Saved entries
*** Begin section ***

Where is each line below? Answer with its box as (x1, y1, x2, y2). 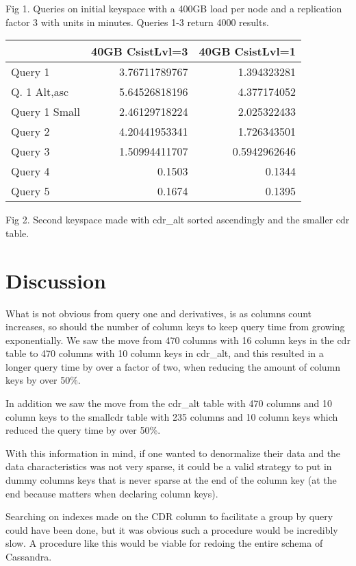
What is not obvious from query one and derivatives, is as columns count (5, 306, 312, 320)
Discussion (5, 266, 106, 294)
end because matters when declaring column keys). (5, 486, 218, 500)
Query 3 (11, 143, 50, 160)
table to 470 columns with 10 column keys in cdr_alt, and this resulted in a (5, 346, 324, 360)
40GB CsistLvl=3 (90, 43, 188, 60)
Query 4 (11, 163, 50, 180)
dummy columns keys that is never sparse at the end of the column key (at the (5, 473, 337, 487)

*** End section ***
*** Begin section ***

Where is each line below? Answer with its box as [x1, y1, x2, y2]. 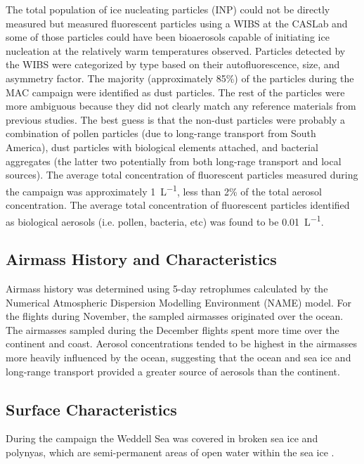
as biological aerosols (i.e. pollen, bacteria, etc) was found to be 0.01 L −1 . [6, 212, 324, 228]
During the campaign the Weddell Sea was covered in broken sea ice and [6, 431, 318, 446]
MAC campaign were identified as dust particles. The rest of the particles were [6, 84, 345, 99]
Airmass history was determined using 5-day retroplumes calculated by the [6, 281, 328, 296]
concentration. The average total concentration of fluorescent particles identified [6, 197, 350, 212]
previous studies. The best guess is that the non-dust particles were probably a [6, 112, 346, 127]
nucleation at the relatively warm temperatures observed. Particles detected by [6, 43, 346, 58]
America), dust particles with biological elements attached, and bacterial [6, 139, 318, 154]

*** End section ***

Task → What you give back should be exactly the lines of the data above from the line with "nucleation at the" through the line with "America), dust particles", both of those included, and nothing more.

Answer below →
nucleation at the relatively warm temperatures observed. Particles detected by [6, 43, 346, 58]
America), dust particles with biological elements attached, and bacterial [6, 139, 318, 154]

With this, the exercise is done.